Еще левее Николай Добролюбов; в первой книге "Современника" за 1858 г. он отвечает Анненкову: "Относительно этой статьи мы не можем согласиться с мнением издателя, что она принадлежит к тому зрелому, здравому и проницательному критическому такту, который отличал суждения Пушкина о людях незадолго до его кончины. В этой статье мы видим взгляд весьма поверхностный и пристрастный". При этом Добролюбов отмечал противоречия пушкинской статьи, где "выражается, без ведома автора, уважение его к Радищеву в самом оправдании, решительно противоречащем строгому приговору, произнесенному относительно всей деятельности этого человека вообще... Вообще нужно заметить, что статья о Радищеве любопытна как факт, показывающий, до чего может дойти ум живой и светлый, когда он хочет непременно подвести себя под известные, заранее принятые определения. В частных суждениях, в фактах, представленных в отдельности, постоянно виден живой, умный взгляд Пушкина; но общая мысль, которую доказать он поставил себе задачей, ложна, неопределенна и постоянно вызывает его на сбивчивые и противоречащие фразы" [18].

В 1859 г. в статье "Русская сатира в век Екатерины" Добролюбов снова высоко отзывается о первом революционере: "Книга Радищева составляла едва ли не единственное исключение в ряду литературных явлений того времени, и именно потому, что она стояла совершенно одиноко, против нее и можно было употребить столь сильные меры. Впрочем, если бы этих мер и не было, все-таки "Путешествие из Петербурга в Москву" осталось бы явлением исключительным и за автором его последовали бы, до конечных его результатов, разве весьма немногие" [19].

Наконец, Чернышевский в 10-м номере "Современника" за 1860 г. замечает о XVIII веке, что "Новиков, Радищев, еще, быть может, несколько человек одни только имели тогда то, что называется ныне убеждением или образом мыслей". Этими спорами 1858 г. начинается продолжающаяся до сего времени полемика о подлинном смысле пушкинской статьи "Александр Радищев".

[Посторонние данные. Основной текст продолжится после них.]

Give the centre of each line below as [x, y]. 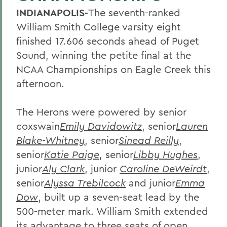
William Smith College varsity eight [99, 27]
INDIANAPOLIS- [52, 13]
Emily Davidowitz [101, 126]
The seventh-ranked [134, 12]
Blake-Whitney [50, 140]
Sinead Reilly [149, 140]
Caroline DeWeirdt [163, 168]
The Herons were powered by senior [101, 112]
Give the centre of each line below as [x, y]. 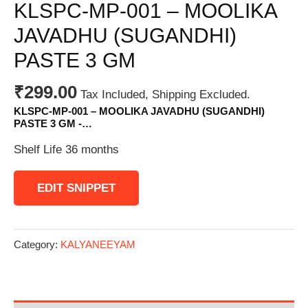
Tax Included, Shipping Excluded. [165, 94]
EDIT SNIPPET [76, 188]
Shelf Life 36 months [66, 149]
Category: [37, 244]
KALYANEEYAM [98, 244]
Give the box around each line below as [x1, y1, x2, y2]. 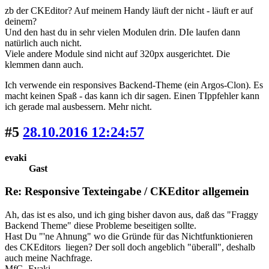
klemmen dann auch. [5, 59, 83, 70]
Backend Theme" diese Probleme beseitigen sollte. [5, 220, 196, 231]
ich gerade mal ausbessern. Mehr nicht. [5, 101, 152, 112]
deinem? [5, 16, 37, 26]
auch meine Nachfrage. [5, 253, 92, 264]
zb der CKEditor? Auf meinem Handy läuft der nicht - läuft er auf [5, 5, 253, 16]
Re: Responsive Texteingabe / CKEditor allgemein [5, 185, 249, 198]
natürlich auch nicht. [5, 37, 82, 48]
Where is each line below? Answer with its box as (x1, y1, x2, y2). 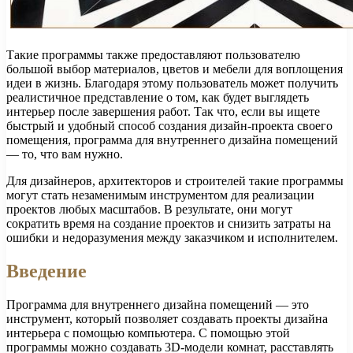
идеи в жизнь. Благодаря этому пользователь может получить (6, 76, 338, 91)
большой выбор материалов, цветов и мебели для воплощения (6, 62, 343, 76)
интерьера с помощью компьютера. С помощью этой (6, 326, 290, 340)
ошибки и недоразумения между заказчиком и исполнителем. (6, 231, 338, 245)
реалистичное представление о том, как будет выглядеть (6, 91, 309, 105)
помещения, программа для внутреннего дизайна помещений (6, 133, 338, 147)
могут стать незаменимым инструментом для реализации (6, 188, 314, 203)
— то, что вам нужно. (6, 147, 123, 162)
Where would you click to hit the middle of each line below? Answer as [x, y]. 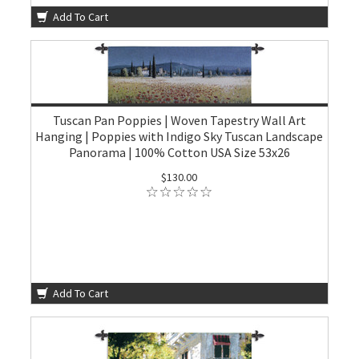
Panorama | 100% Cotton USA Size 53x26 [179, 152]
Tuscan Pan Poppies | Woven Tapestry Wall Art [179, 120]
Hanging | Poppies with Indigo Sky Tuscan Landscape [179, 136]
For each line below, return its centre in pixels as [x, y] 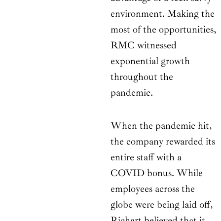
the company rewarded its [163, 142]
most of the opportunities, [163, 30]
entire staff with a [146, 157]
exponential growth [150, 61]
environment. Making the [163, 14]
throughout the [142, 77]
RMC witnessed [144, 45]
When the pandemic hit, [161, 126]
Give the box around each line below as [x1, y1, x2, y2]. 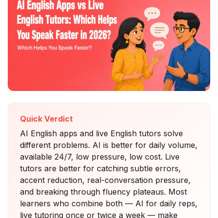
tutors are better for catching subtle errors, [20, 163, 181, 173]
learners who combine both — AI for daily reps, [20, 198, 198, 208]
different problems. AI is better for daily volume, [20, 140, 198, 150]
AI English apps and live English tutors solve [20, 128, 183, 138]
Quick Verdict [20, 114, 73, 124]
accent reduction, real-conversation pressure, [20, 175, 191, 185]
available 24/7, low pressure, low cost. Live [20, 151, 180, 162]
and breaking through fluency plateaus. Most [20, 186, 187, 197]
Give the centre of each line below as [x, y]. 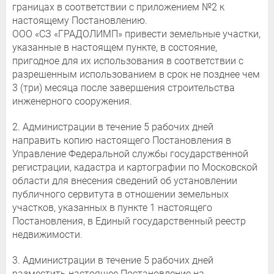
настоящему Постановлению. [80, 21]
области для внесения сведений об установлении [125, 181]
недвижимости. [47, 235]
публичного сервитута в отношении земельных [120, 194]
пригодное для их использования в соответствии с [128, 61]
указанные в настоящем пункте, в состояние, [115, 48]
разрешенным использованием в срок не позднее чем [136, 75]
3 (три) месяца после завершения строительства [124, 88]
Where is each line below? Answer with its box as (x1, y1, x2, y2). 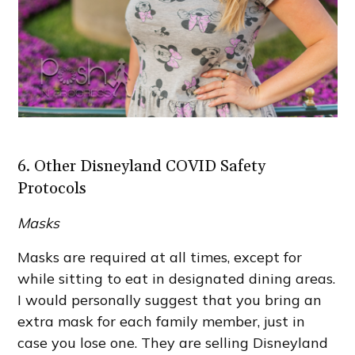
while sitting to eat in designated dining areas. (17, 269, 336, 288)
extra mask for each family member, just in (17, 312, 306, 331)
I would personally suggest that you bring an (17, 291, 323, 310)
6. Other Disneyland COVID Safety (17, 156, 266, 177)
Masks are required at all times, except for (17, 248, 303, 267)
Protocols (17, 178, 87, 200)
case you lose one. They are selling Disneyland (17, 334, 329, 353)
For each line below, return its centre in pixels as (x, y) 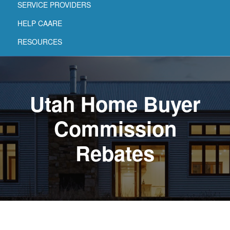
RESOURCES (40, 41)
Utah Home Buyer (115, 103)
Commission (115, 128)
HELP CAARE (40, 23)
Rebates (115, 152)
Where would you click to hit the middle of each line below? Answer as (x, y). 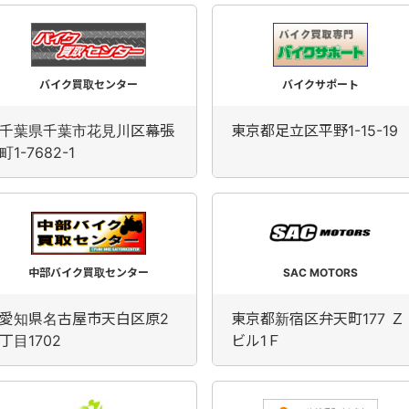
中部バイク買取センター (89, 273)
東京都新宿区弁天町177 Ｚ (318, 319)
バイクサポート (320, 84)
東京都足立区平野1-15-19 (315, 131)
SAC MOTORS (320, 273)
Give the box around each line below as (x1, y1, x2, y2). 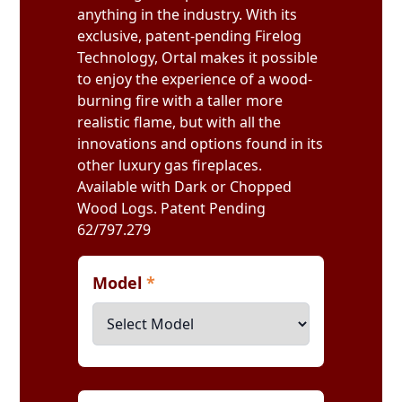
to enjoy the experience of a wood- (77, 69, 313, 89)
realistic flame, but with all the (77, 112, 282, 132)
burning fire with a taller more (77, 91, 284, 110)
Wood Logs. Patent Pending (77, 198, 267, 218)
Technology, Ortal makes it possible (77, 48, 319, 67)
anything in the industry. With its (77, 4, 298, 24)
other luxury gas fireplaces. (77, 155, 263, 175)
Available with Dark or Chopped (77, 177, 293, 197)
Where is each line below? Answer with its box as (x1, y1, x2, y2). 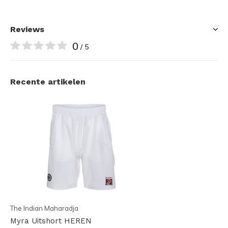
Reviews (10, 24, 44, 34)
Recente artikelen (10, 76, 85, 87)
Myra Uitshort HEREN (10, 216, 92, 225)
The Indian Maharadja (10, 204, 78, 212)
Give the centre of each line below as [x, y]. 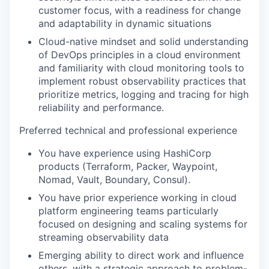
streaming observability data [104, 237]
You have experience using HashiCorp [125, 153]
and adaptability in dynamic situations [125, 23]
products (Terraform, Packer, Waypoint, [128, 166]
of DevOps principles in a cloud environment [140, 55]
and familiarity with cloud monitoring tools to [141, 68]
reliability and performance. [101, 107]
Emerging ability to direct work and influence [141, 255]
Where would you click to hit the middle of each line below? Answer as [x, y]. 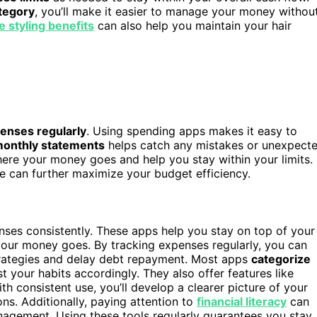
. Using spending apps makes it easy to [192, 131]
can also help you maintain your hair [193, 26]
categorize [281, 259]
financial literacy [242, 301]
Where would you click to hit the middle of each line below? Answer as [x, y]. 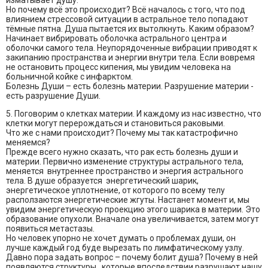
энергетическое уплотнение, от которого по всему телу [115, 191]
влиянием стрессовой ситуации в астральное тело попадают [127, 19]
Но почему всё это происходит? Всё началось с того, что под [126, 10]
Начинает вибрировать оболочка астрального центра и [116, 39]
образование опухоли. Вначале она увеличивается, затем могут [133, 219]
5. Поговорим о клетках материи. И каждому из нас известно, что [134, 114]
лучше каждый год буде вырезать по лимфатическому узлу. [125, 248]
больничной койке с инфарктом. [69, 77]
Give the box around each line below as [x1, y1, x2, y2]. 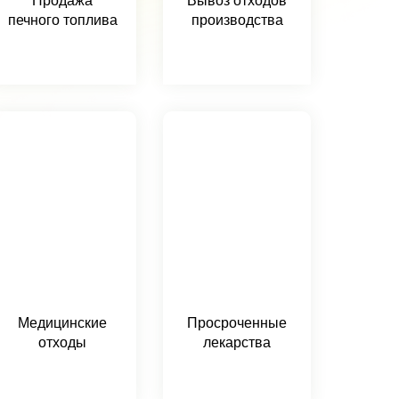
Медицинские [18, 315, 107, 330]
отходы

В конце XIX - начале XX в. П. Н. Сакулин, В. П. Семенников и другие исследователи в общем соглашались с Анненковым и развивали мысль, что Пушкин выражал свои истинные (пусть и недостаточно объективные) идеи о Радищеве: вот таким был Пушкин, так думал...

В. Е. Якушкин, С. А. Венгеров, позже некоторые советские исследователи рассудили иначе. В той или иной степени они нашли в статье Пушкина иносказание: все дело в цензуре, стремлении поэта любой ценой "снять запрет" с Радищева, добиться права писать о нем.

Самое любопытное, что в этих спорах отчасти все правы. Действительно, Пушкин писал что думал. И, действительно, хотел обойти цензуру. Так же как правы были Герцен, Чернышевский, Добролюбов и другие критики 1850 - 1860-х годов, защищавшие своего Радищева.

Главный секрет этих споров (кажется, далеко не всегда учитываемый), что люди говорили не только, порою не столько о Радищеве, сколько о себе: получался любопытнейший сплав обьктивного и субъективного, где очень трудно понять, когда кончается действительный разбор радищевских мыслей и построений и начинается исповедь; более того - сами критики порою уж не различают, где "предок" и где они...

Если бы статья Пушкина вышла тогда, когда она была написана, в 1836-м, - современники безусловно нашли бы в ней много такого, что стало уж незаметно в 1858-м. Они нашли бы, к примеру, сопоставление судеб - и здесь, может быть, главная отгадка, отчего Пушкин, вроде бы не слишком тяготеющий к Радищеву, делал одно усилие за другим, чтобы о нем написать, напечатать.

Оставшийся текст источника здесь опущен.